-------- Source material --------
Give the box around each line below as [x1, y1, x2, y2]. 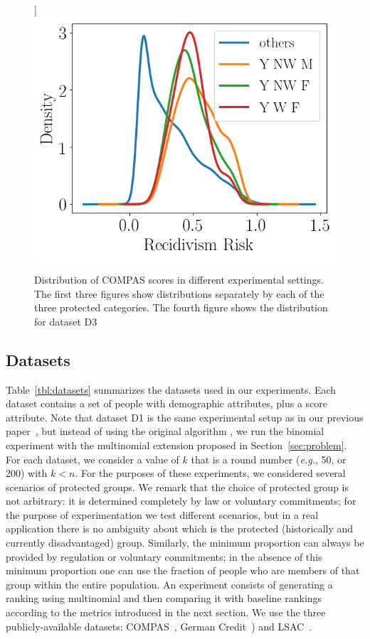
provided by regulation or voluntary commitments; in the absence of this [6, 549, 322, 564]
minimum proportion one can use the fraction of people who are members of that [6, 563, 360, 578]
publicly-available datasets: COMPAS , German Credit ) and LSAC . [6, 618, 312, 633]
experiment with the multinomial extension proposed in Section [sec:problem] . [6, 437, 347, 452]
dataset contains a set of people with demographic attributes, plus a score [6, 396, 328, 411]
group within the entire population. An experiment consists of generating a [6, 576, 333, 591]
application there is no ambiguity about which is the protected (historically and [6, 521, 354, 536]
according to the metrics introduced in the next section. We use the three [6, 605, 326, 620]
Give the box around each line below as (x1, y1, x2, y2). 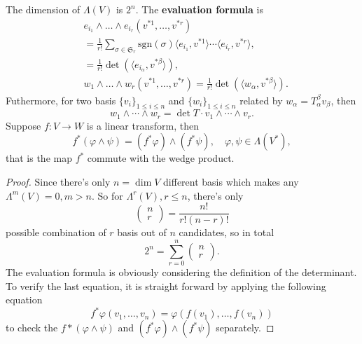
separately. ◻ (216, 320, 274, 335)
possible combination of (6, 225, 106, 240)
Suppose (6, 118, 41, 132)
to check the (6, 320, 58, 335)
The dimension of (6, 2, 81, 16)
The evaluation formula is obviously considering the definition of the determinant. (6, 264, 357, 279)
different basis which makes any (163, 174, 299, 188)
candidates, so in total (179, 225, 274, 240)
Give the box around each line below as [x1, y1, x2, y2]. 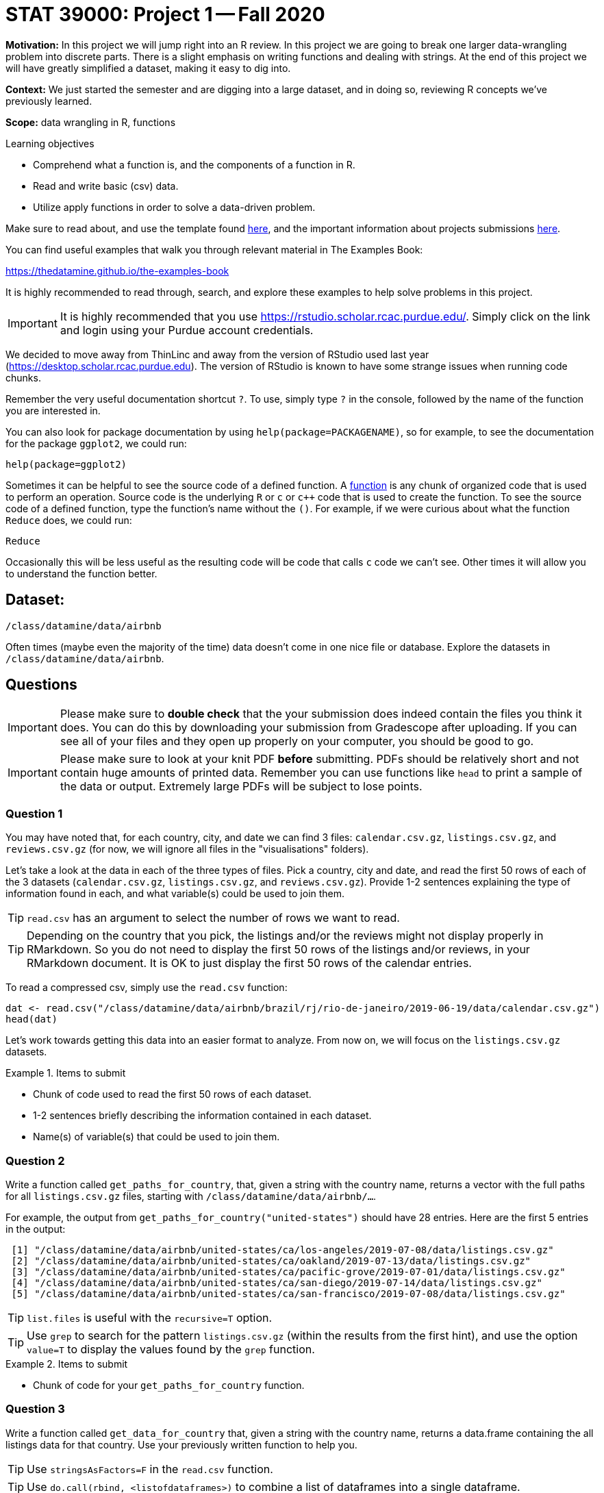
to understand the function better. [5, 567, 158, 579]
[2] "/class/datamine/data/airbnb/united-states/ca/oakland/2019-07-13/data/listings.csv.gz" [11, 1255, 531, 1266]
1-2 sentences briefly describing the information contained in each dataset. [33, 1109, 372, 1122]
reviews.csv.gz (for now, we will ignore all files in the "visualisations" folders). [5, 843, 369, 855]
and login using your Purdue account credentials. [60, 323, 314, 337]
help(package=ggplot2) [5, 458, 127, 470]
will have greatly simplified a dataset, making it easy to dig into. [5, 62, 291, 74]
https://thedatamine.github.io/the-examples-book [5, 264, 229, 277]
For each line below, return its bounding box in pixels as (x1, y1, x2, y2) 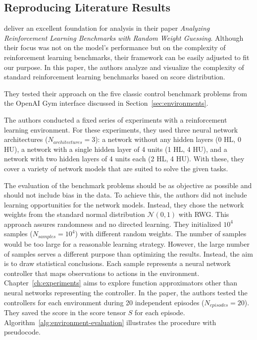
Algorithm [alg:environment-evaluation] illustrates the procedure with (4, 317, 216, 327)
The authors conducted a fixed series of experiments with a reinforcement (4, 114, 227, 125)
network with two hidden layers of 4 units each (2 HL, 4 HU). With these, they (4, 153, 245, 164)
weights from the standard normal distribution (4, 209, 145, 219)
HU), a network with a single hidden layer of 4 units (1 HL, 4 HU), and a (4, 143, 227, 154)
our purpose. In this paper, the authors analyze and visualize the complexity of (4, 62, 244, 72)
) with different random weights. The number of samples (75, 228, 247, 239)
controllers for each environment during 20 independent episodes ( (4, 297, 205, 307)
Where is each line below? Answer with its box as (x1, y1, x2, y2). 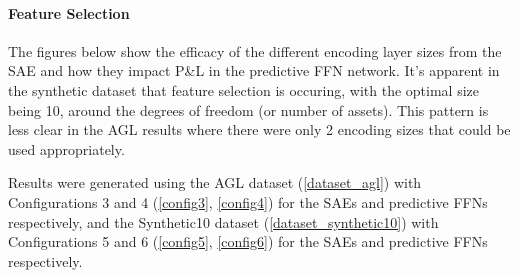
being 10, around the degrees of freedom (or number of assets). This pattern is (8, 99, 489, 120)
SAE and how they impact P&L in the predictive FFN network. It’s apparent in (8, 60, 500, 81)
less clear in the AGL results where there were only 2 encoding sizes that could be (8, 119, 511, 140)
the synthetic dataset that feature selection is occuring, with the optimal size (8, 79, 479, 100)
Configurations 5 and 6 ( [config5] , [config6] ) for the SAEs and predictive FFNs (8, 231, 488, 252)
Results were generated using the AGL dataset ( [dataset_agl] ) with (8, 172, 422, 193)
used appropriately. (8, 138, 125, 159)
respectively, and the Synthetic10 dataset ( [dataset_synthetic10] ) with (8, 211, 439, 232)
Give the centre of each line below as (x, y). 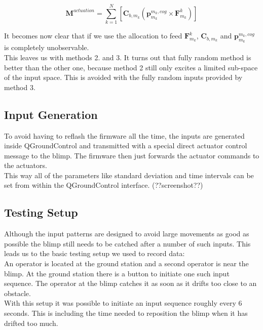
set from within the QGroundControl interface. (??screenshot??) (104, 185)
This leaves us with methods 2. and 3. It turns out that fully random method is (128, 57)
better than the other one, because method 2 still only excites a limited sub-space (131, 67)
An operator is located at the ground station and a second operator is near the (126, 263)
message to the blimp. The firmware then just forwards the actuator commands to (132, 155)
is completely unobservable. (47, 47)
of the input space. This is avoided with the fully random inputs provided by (123, 77)
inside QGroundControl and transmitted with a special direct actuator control (126, 146)
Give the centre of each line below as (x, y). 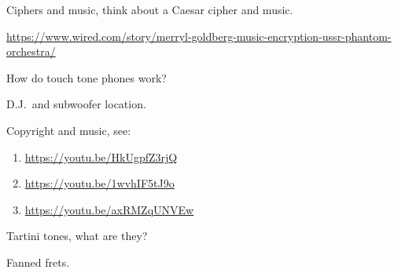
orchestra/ (31, 51)
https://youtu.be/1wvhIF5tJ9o (99, 183)
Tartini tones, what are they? (77, 236)
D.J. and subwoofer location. (76, 104)
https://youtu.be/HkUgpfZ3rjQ (101, 157)
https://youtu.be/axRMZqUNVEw (109, 209)
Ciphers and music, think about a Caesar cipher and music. (150, 9)
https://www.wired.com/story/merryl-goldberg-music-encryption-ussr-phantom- (199, 36)
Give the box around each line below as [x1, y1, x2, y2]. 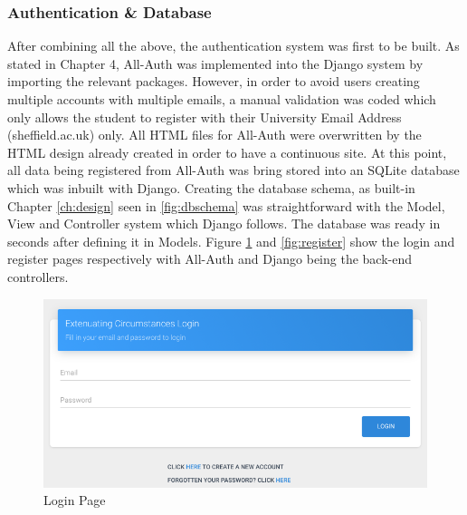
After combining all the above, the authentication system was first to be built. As [7, 36, 460, 55]
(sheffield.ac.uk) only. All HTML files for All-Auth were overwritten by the [7, 125, 422, 144]
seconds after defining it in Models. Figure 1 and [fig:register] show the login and [7, 231, 455, 250]
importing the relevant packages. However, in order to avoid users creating [7, 72, 420, 91]
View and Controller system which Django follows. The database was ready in [7, 214, 441, 233]
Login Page [43, 491, 106, 510]
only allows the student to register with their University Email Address [7, 107, 402, 126]
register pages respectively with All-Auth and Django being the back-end [7, 249, 412, 268]
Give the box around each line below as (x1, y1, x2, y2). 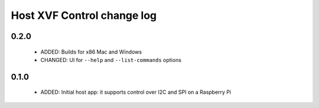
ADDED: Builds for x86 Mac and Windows (40, 48, 142, 55)
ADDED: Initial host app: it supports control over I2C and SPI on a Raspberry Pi (40, 89, 232, 96)
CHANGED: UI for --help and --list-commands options (40, 56, 181, 63)
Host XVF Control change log (11, 9, 157, 22)
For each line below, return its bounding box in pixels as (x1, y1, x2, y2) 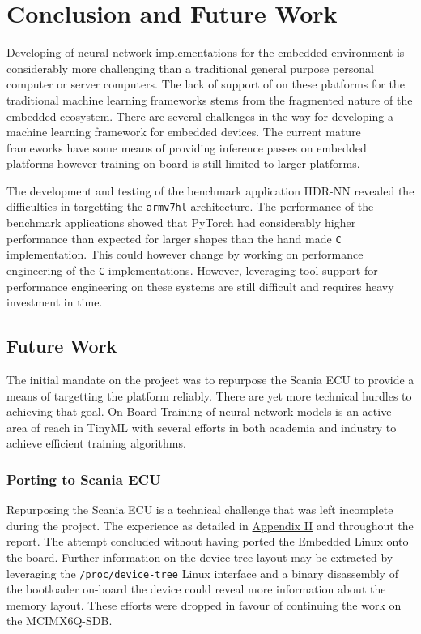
--------
:: Task ::
In the records above, locate every line with the string "method" and copy it.

:: Output of the exercise ::
This leaves us with methods 2. and 3. It turns out that fully random method is (128, 57)
better than the other one, because method 2 still only excites a limited sub-space (131, 67)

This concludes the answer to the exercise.